■ **Recorded information**

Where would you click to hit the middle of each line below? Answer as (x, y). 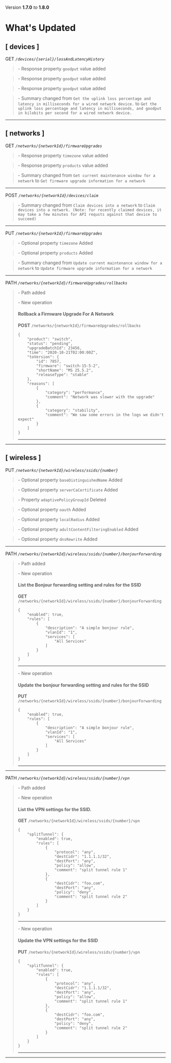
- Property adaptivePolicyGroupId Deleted (62, 499)
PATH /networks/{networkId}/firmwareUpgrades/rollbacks (66, 282)
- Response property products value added (63, 165)
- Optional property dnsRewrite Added (58, 539)
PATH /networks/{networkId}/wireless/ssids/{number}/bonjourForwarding (83, 554)
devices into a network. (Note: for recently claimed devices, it (90, 210)
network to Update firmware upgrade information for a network (85, 268)
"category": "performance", (75, 393)
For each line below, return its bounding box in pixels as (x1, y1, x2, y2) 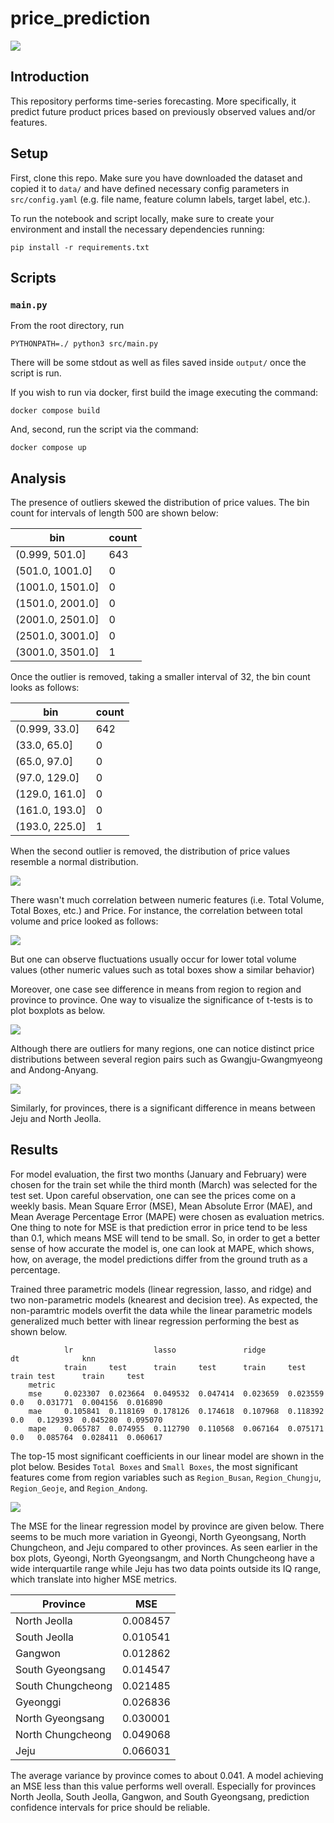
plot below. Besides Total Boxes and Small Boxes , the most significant (10, 1460, 298, 1472)
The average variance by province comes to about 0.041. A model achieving (10, 1769, 324, 1781)
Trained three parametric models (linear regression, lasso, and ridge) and (10, 1283, 312, 1295)
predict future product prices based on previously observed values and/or (10, 105, 316, 117)
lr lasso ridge (63, 1345, 267, 1355)
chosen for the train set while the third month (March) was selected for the (10, 1178, 318, 1191)
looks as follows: (10, 682, 80, 694)
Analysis (10, 470, 67, 487)

■ **Prompt**
Only one stretch of the entries above is needed: the lines from the one containing "devices into a" through the one containing "Trained three parametric". Copy it exactly, without the pictures.

■ **Written response**
devices into a network. (Note: for recently claimed devices, it (90, 210)
network to Update firmware upgrade information for a network (85, 268)
"category": "performance", (75, 393)
For each line below, return its bounding box in pixels as (x1, y1, x2, y2) 
plot below. Besides Total Boxes and Small Boxes , the most significant (10, 1460, 298, 1472)
The average variance by province comes to about 0.041. A model achieving (10, 1769, 324, 1781)
Trained three parametric models (linear regression, lasso, and ridge) and (10, 1283, 312, 1295)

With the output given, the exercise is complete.